Housing costs are high and supply is scarce not because nobody wants to build, but because getting regulatory permission to do so is extremely difficult. Land near major cities is very expensive. The natural solution is to construct multifamily housing -- deploying the advanced technology of the elevator if necessary -- in order to fit a large quantity of people into scarce land.
Yet throughout the high-cost coastal regions, zoning restrictions commonly mandate single-family detached houses, short buildings, generous provision of parking, minimum lot sizes, and other barriers to density. Older cities on the East Coast are full of neighborhoods -- Georgetown in Washington, for example -- that are so dense and diverse (in terms of housing stock, at least) that they would be illegal if built today. Meanwhile, in the suburbs, increased demand usually leads to rising prices, not necessarily more dense development.

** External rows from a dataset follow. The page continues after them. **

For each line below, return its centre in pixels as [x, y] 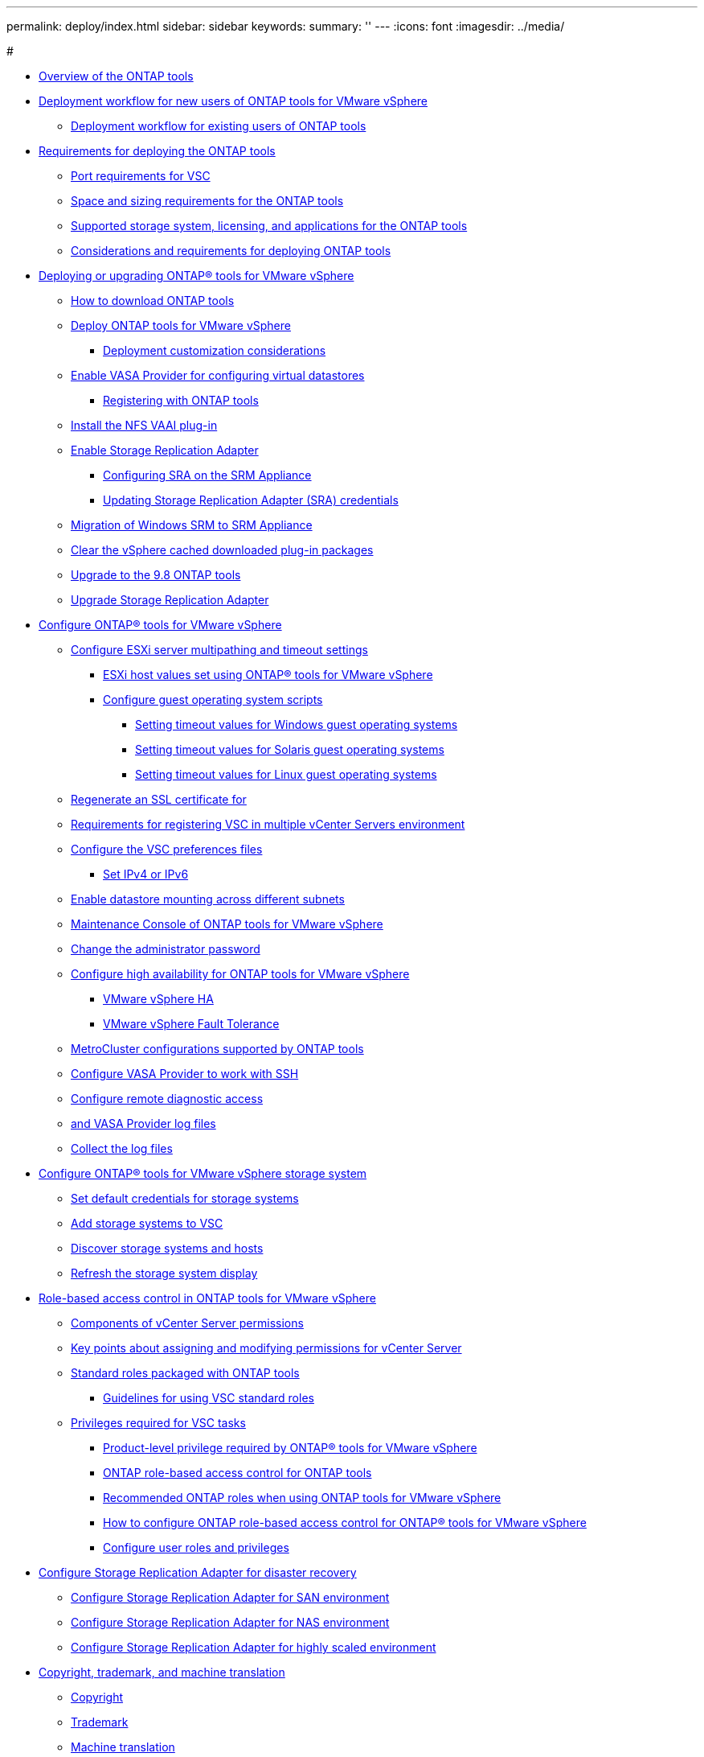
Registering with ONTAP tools [181, 400]
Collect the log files [122, 1148]
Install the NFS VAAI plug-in [144, 425]
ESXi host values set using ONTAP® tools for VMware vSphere [268, 675]
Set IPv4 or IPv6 [146, 874]
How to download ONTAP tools [153, 300]
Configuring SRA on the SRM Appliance [207, 475]
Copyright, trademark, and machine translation [162, 1672]
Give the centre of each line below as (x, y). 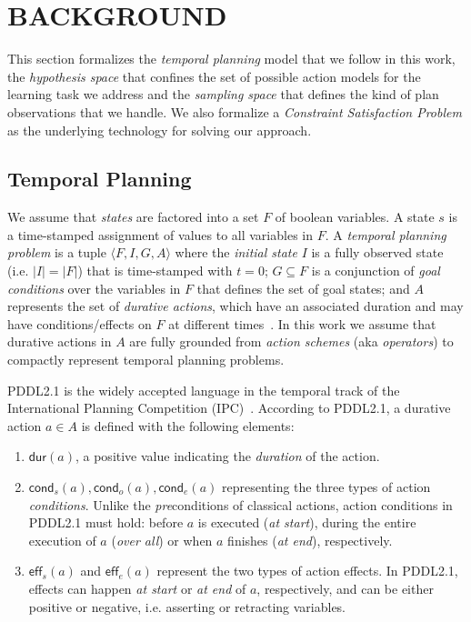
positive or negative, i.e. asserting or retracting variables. (187, 606)
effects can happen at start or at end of (137, 588)
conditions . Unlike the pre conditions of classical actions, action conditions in (241, 504)
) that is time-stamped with (155, 271)
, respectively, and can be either (345, 588)
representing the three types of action (326, 487)
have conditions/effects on (80, 323)
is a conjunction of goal (376, 271)
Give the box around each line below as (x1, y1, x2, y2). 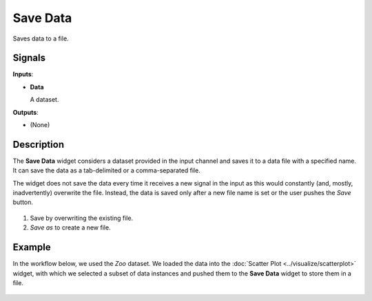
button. (12, 198, 34, 206)
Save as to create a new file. (30, 223, 111, 232)
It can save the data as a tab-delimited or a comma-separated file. (12, 166, 201, 175)
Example (12, 241, 51, 254)
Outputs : (12, 108, 39, 116)
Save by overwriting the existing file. (30, 214, 134, 222)
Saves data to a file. (12, 34, 69, 43)
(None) (30, 121, 50, 129)
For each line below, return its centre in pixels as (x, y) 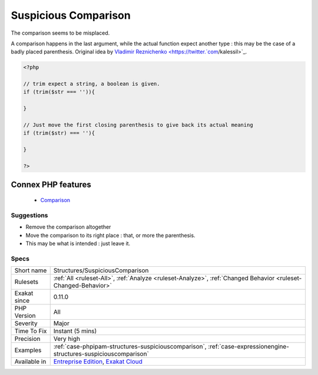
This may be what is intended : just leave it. (78, 243)
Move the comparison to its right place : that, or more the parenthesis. (110, 235)
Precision (27, 339)
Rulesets (26, 282)
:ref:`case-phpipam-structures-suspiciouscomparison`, (130, 347)
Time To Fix (31, 331)
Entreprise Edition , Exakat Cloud (98, 361)
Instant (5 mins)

The bursting of the housing bubble presents us with a good opportunity to re-examine the proposition that expensive houses are a good thing. Expensive land is, of course, a benefit to those who own it. But scarce -- and therefore expensive -- houses are a barrier to opportunity. In an economy where tradeable production can take place overseas, or increasingly be done by machines, access to the high-wage, high-productivity labor markets of America’s richest cities is more important than ever.
That means housing construction in the places where demand is highest and homes are most expensive. Relaxing the anti-density regulations that stop it from happening would be a powerful short-term boost to an economy still suffering from mass unemployment of construction workers. More important, a construction boom in high-cost, high- income metro areas would lay the groundwork for higher wages and better living standards in decades to come.
Paying Manhattan rents to live in a trailer in North Dakota sounds absurd. What’s really crazy, however, is that it costs so much to live in New York in the first place.
(Matthew Yglesias, who writes about business and economics for Slate, is the author of “The Rent Is Too Damn High.” The opinions expressed are his own.)